Work required: Your copy of the listing should be exact and should contain no pictures.

Supplied information:
▼

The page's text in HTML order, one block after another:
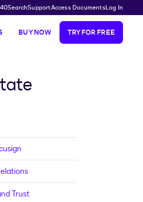
SearchSupportAccess DocumentsLog In
BUY NOW TRY FOR FREE
Trust

▲

Task solution:
The page's text in HTML order, one block after another:
SearchSupportAccess DocumentsLog In
BUY NOW TRY FOR FREE
Trust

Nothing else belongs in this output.